Fonterra's credit rating safe but Shareholders' Council labels payout cut 'unacceptable'
By Rebecca Howard
Aug. 10 (BusinessDesk) - S&P Global Ratings said there is no immediate impact on its rating on Fonterra Cooperative Group from the group's lower farmgate milk price and dividend guidance for the year ended July 31, issued this morning.
However, the Fonterra Shareholders' Council expressed deep disappointment, saying "the fact that we find ourselves in this situation is unacceptable" and took the unusual step of questioning the cooperative's value creation record at a time when a new chief executive is being sought and the chairmanship has unexpectedly changed.
Earlier, New Zealand's largest business affirmed normalised earnings per share guidance of 25-30 cents, implying earnings of $403 million to $484 million, but indicated it's likely to be at or slightly below this range, and anticipates no dividends beyond the 10 cents per share interim payment made in April.
Fonterra also trimmed its 2017/18 forecast farmgate milk price to $6.70 per kilogram of milk solids from $6.75/kgMS. It made no mention of the forecast for the current season but ASB Senior rural economist Nathan Penny said "unfortunately for farmers, a second forecast cut is likely to follow later this month." He expects Fonterra to cut its $7.00/kgMS 2018/19 forecast to near ASB's forecast of $6.50/kgMS.
The world's biggest dairy exporter cited a 105 million euros settlement with Danone and a $405 million impairment charge on Beingmate for needing to strengthen the balance sheet, and noted skinnier margins from its global ingredients and consumer and foodservice businesses.
S&P said today's announcement indicates the group "is willing to actively manage debt levels." It also said that its "stable outlook reflects our view that Fonterra's operating environment remains fundamentally sound and that more consistent milk prices should naturally stabilise the group's credit metrics."
However, it does expect Fonterra's debt to earnings before interest, taxes, depreciation and amortisation will be "materially outside our downward threshold of 4 times for fiscal 2018" and said the rating will come under immediate downward rating pressure "unless we believe the group's credit metrics will rapidly improve over fiscal 2019."
Duncan Coull, chairman of the Fonterra Shareholders’ Council, said he can "understand the board’s rationale and that it is prudent to protect the balance sheet, but the fact that we find ourselves in this situation is unacceptable."
According to Coull, the council "acknowledges that part of governance is managing risk, another key responsibility is to create long term value for shareholders.

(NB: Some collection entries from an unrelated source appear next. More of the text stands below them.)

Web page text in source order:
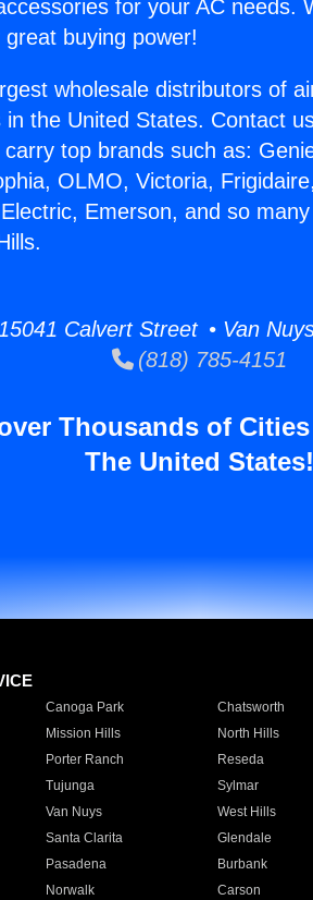
for your AC needs.
buying power!
wholesale distributors of
the United States. Contact
top brands such as:
OLMO, Victoria,
Emerson, and so
Calvert Street • Van
(818) 785-4151
Thousands of
The United States!
Canoga Park Chatsworth
Mission Hills North Hills
Porter Ranch Reseda
Tujunga Sylmar
Van Nuys West Hills
Santa Clarita Glendale
Pasadena Burbank
Norwalk Carson
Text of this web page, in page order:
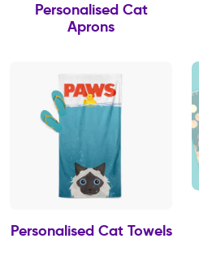
Personalised Cat
Aprons
Personalised Cat Towels
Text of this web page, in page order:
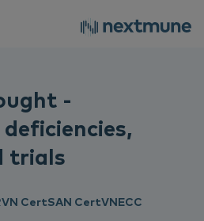
-
trials
CertSAN CertVNECC
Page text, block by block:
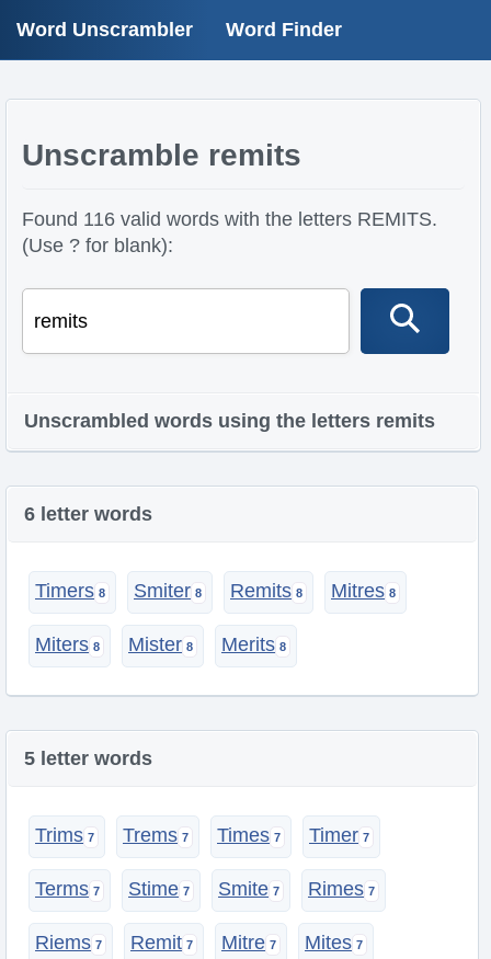
Word Unscrambler Word Finder
Unscramble remits
Found 116 valid words with the letters REMITS.
(Use ? for blank):
Unscrambled words using the letters remits
6 letter words
Timers Smiter Remits Mitres
Miters Mister Merits
5 letter words
Trims Trems Times Timer
Terms Stime Smite Rimes
Riems Remit Mitre Mites
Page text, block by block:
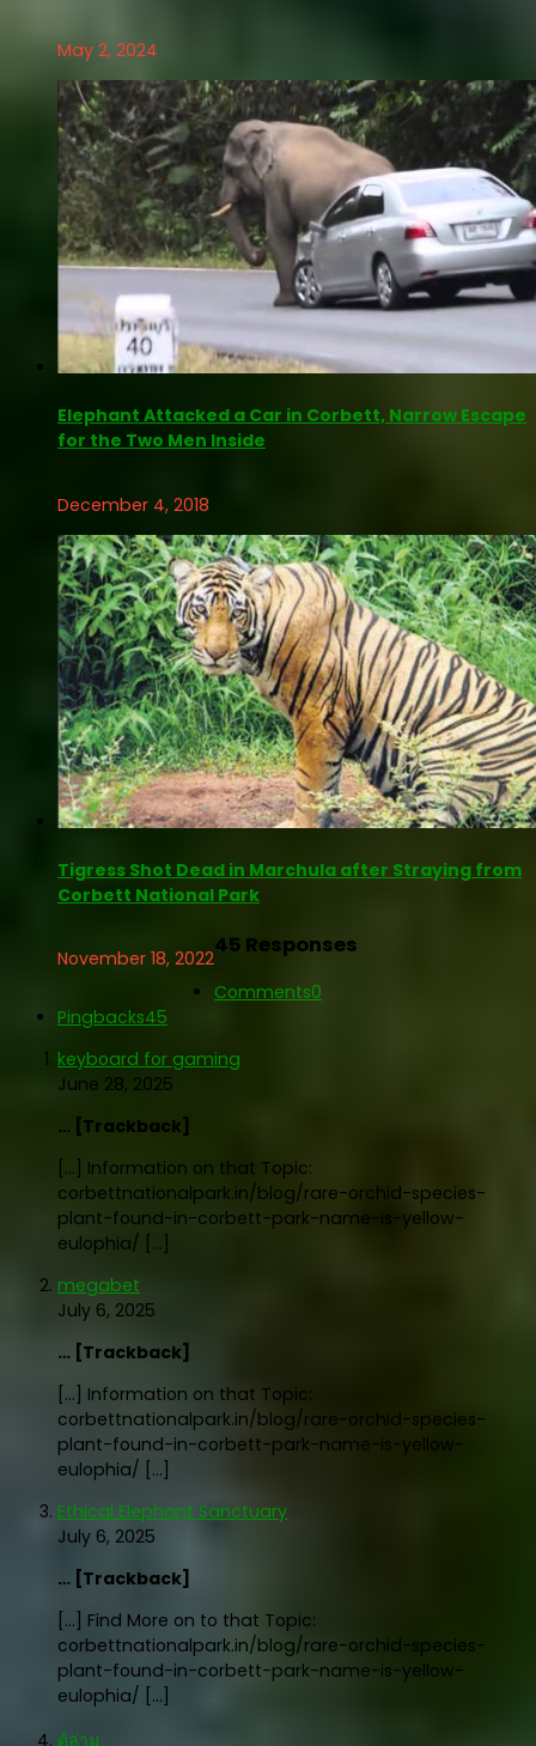
May 2, 2024
Elephant Attacked a Car in Corbett, Narrow Escape
for the Two Men Inside
December 4, 2018
Tigress Shot Dead in Marchula after Straying from
Corbett National Park
November 18, 2022
45 Responses
Comments0
Pingbacks45
keyboard for gaming
June 28, 2025
… [Trackback]
[…] Information on that Topic:
corbettnationalpark.in/blog/rare-orchid-species-
plant-found-in-corbett-park-name-is-yellow-
eulophia/ […]
megabet
July 6, 2025
… [Trackback]
[…] Information on that Topic:
corbettnationalpark.in/blog/rare-orchid-species-
plant-found-in-corbett-park-name-is-yellow-
eulophia/ […]
Ethical Elephant Sanctuary
July 6, 2025
… [Trackback]
[…] Find More on to that Topic:
corbettnationalpark.in/blog/rare-orchid-species-
plant-found-in-corbett-park-name-is-yellow-
eulophia/ […]
ตู้ล่าม
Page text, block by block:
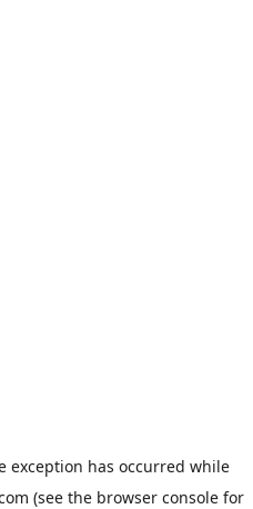
exception has occurred while
(see the browser consolefor
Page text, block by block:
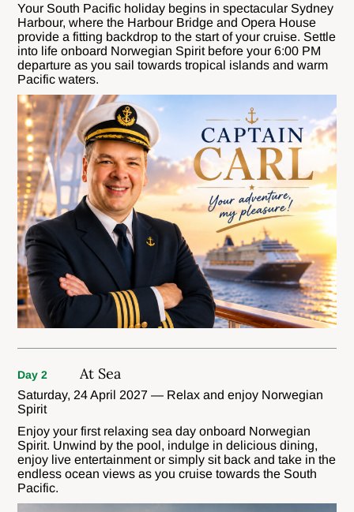
Your South Pacific holiday begins in spectacular Sydney
Harbour, where the Harbour Bridge and Opera House
provide a fitting backdrop to the start of your cruise. Settle
into life onboard Norwegian Spirit before your 6:00 PM
departure as you sail towards tropical islands and warm
Pacific waters.
Day 2 At Sea
Saturday, 24 April 2027 — Relax and enjoy Norwegian
Spirit
Enjoy your first relaxing sea day onboard Norwegian
Spirit. Unwind by the pool, indulge in delicious dining,
enjoy live entertainment or simply sit back and take in the
endless ocean views as you cruise towards the South
Pacific.

Given today’s announcement the question is ‘how effectively is this being done?’," he said.
Meanwhile, Fonterra Shareholders' Fund units, which gives outside investors exposure to Fonterra Cooperative Group, fell as the announcement added to scepticism about the efficacy of the cooperative's structure.
The units dropped 2.4 percent to $4.99, adding to a 20 percent slide so far this year, and fell as low as $4.95, a level not seen since September 2015 when Fonterra was hit by a slump in global dairy prices and offered interest-free loans to its farmer shareholders to tide them through the downturn.